Please output exactly the lines below, starting at the line that has "y1, x2, y2]" and ending at the line that has "Barreiras e até", both included; leave out all pictures and include nothing else.
[DATA — start]
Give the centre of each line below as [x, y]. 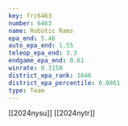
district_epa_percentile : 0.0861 [64, 83]
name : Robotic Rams [41, 30]
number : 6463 [30, 23]
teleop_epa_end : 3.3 [43, 53]
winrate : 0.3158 [35, 68]
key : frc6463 [30, 16]
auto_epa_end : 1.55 [41, 46]
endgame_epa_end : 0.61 [46, 61]
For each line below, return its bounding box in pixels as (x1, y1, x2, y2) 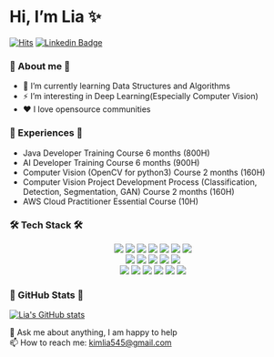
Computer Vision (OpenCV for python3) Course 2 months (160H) (22, 167, 266, 178)
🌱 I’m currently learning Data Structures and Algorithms (22, 80, 230, 92)
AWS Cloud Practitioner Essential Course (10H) (22, 196, 198, 207)
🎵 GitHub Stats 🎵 (9, 289, 84, 301)
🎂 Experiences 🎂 (9, 127, 84, 139)
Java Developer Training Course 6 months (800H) (22, 148, 211, 158)
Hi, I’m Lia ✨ (9, 6, 102, 27)
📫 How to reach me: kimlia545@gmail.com (9, 337, 172, 348)
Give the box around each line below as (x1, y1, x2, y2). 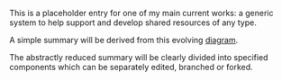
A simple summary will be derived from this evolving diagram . (9, 35, 239, 45)
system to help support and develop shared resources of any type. (9, 17, 257, 28)
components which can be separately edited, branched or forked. (9, 62, 254, 72)
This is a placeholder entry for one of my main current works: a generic (9, 8, 274, 18)
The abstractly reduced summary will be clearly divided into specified (9, 52, 268, 62)
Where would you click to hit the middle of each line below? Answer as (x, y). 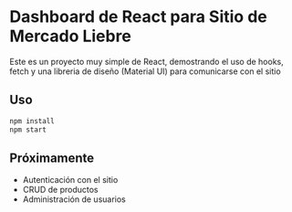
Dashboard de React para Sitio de (138, 17)
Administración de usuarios (74, 199)
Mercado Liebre (71, 36)
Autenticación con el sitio (70, 180)
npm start (28, 130)
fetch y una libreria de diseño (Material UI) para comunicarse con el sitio (145, 71)
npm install (32, 121)
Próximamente (52, 158)
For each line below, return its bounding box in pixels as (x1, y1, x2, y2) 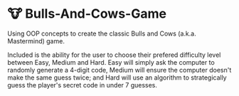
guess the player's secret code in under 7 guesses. (7, 80, 158, 89)
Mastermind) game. (7, 36, 65, 45)
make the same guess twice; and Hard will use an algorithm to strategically (7, 73, 227, 82)
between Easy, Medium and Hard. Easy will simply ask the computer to (7, 58, 215, 66)
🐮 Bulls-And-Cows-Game (7, 6, 167, 22)
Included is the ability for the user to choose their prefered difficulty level (7, 50, 221, 59)
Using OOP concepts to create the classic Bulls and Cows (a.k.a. (7, 29, 197, 38)
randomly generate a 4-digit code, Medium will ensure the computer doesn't (7, 65, 232, 74)
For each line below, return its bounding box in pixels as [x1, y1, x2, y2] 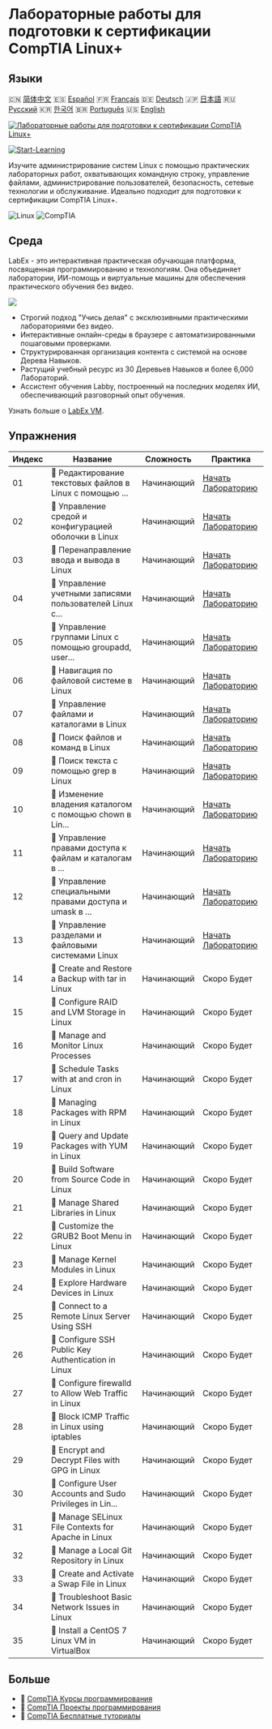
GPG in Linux [51, 1465, 100, 1476]
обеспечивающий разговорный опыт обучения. [19, 390, 185, 400]
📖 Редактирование [51, 467, 125, 478]
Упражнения [8, 429, 77, 443]
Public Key [51, 1344, 91, 1355]
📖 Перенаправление [51, 544, 131, 556]
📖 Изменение [51, 788, 104, 800]
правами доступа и [51, 895, 127, 907]
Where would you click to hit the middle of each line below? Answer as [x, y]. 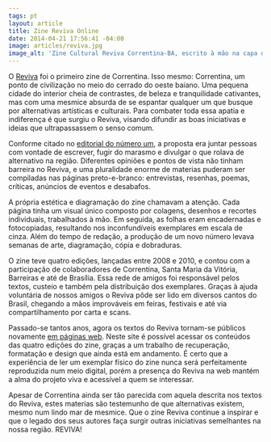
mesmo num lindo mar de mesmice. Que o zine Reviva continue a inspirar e [133, 412]
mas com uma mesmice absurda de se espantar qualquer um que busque [131, 102]
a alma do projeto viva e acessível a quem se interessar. [101, 379]
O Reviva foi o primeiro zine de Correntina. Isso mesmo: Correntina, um [127, 76]
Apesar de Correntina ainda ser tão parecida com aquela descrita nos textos [135, 395]
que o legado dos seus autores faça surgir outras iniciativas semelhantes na [135, 421]
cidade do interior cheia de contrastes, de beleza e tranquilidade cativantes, [135, 93]
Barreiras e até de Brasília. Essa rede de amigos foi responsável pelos [124, 278]
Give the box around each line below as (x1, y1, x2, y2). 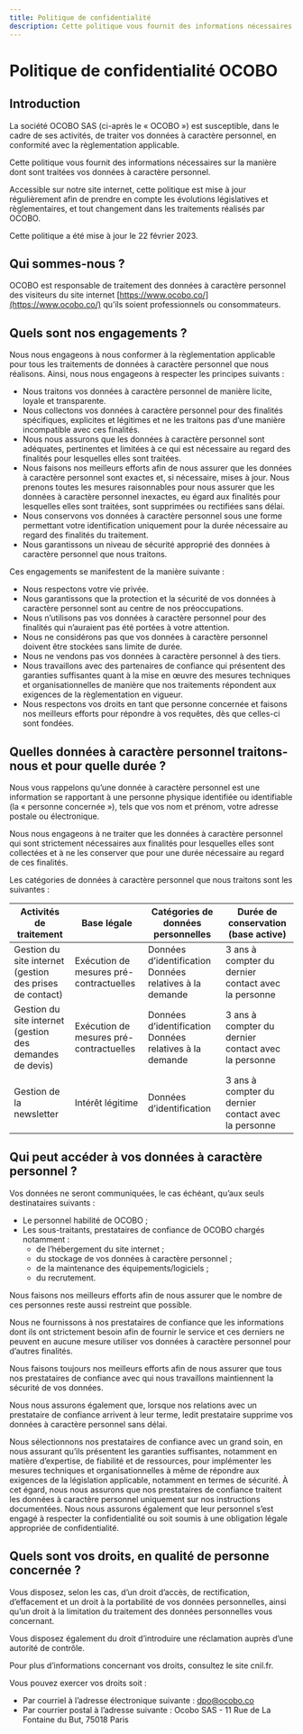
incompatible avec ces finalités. (22, 425, 141, 436)
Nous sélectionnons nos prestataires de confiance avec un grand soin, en (9, 1436, 283, 1447)
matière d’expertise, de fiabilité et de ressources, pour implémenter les (9, 1455, 272, 1466)
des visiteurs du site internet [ (9, 289, 120, 300)
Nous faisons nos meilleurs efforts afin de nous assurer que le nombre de (9, 1289, 282, 1300)
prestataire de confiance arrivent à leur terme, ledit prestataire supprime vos (9, 1408, 293, 1420)
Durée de (237, 905, 278, 918)
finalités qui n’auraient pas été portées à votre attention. (22, 622, 230, 633)
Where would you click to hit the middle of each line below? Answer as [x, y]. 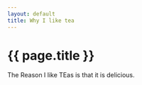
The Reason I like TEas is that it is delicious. [71, 75]
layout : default [31, 14]
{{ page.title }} [51, 56]
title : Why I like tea [41, 21]
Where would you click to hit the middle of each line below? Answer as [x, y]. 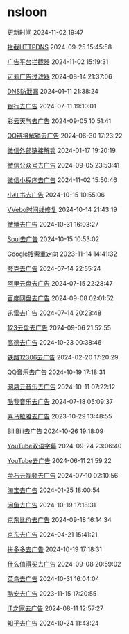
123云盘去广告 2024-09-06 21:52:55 [59, 327]
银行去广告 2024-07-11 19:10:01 [52, 106]
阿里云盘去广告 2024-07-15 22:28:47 [60, 283]
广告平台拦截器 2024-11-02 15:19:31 [58, 62]
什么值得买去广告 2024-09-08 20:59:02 [64, 564]
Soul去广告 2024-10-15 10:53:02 [53, 239]
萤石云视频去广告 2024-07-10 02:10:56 [63, 475]
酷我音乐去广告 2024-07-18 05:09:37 [60, 401]
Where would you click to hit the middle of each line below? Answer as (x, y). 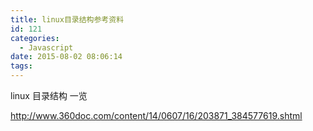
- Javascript (46, 47)
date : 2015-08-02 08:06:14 (66, 57)
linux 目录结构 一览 (49, 95)
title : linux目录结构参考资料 (67, 19)
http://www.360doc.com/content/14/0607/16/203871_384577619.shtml (156, 115)
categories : (35, 38)
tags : (21, 66)
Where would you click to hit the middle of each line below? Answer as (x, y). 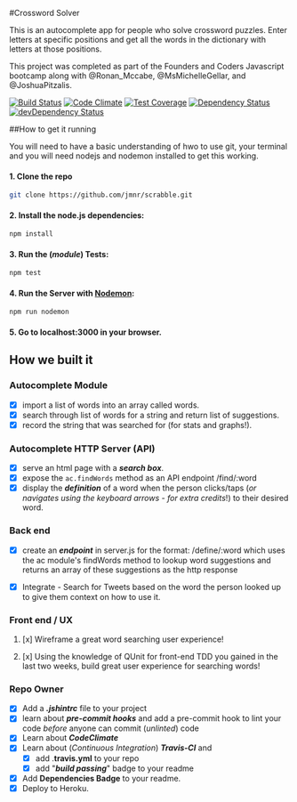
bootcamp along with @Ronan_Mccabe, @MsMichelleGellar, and (128, 76)
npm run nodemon (39, 312)
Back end (30, 531)
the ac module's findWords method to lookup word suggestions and (146, 560)
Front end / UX (41, 620)
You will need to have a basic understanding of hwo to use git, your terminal (148, 146)
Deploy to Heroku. (55, 788)
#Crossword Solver (44, 13)
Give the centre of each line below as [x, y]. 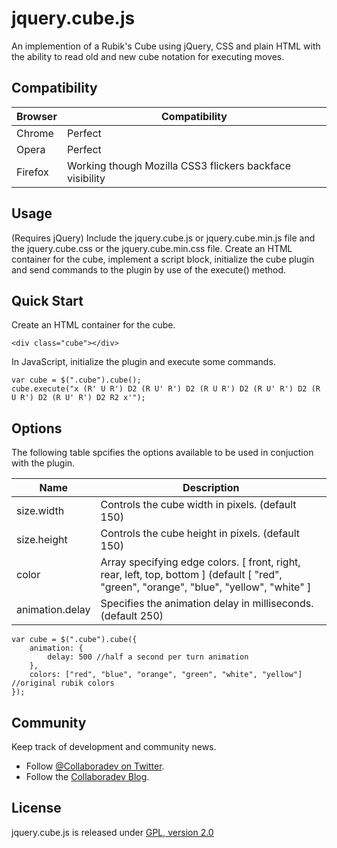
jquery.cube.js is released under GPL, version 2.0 [112, 832]
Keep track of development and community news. [114, 746]
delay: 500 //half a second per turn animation [148, 657]
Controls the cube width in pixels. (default [198, 505]
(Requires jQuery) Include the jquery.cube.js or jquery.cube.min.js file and [163, 238]
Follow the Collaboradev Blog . [87, 776]
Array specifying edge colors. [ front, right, [200, 562]
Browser [37, 116]
[DATA — finish]
SOLUTION FOR THIS TASK:
For each line below, return its bounding box in pixels as [x1, y1, x2, y2] 
GPG in Linux [51, 1465, 100, 1476]
обеспечивающий разговорный опыт обучения. [19, 390, 185, 400]
📖 Редактирование [51, 467, 125, 478]
Упражнения [8, 429, 77, 443]
Public Key [51, 1344, 91, 1355]
📖 Перенаправление [51, 544, 131, 556]
📖 Изменение [51, 788, 104, 800]
правами доступа и [51, 895, 127, 907]
Where would you click to hit the middle of each line below? Answer as [x, y]. 
mesmo num lindo mar de mesmice. Que o zine Reviva continue a inspirar e [133, 412]
mas com uma mesmice absurda de se espantar qualquer um que busque [131, 102]
a alma do projeto viva e acessível a quem se interessar. [101, 379]
O Reviva foi o primeiro zine de Correntina. Isso mesmo: Correntina, um [127, 76]
Apesar de Correntina ainda ser tão parecida com aquela descrita nos textos [135, 395]
que o legado dos seus autores faça surgir outras iniciativas semelhantes na [135, 421]
cidade do interior cheia de contrastes, de beleza e tranquilidade cativantes, [135, 93]
Barreiras e até de Brasília. Essa rede de amigos foi responsável pelos [124, 278]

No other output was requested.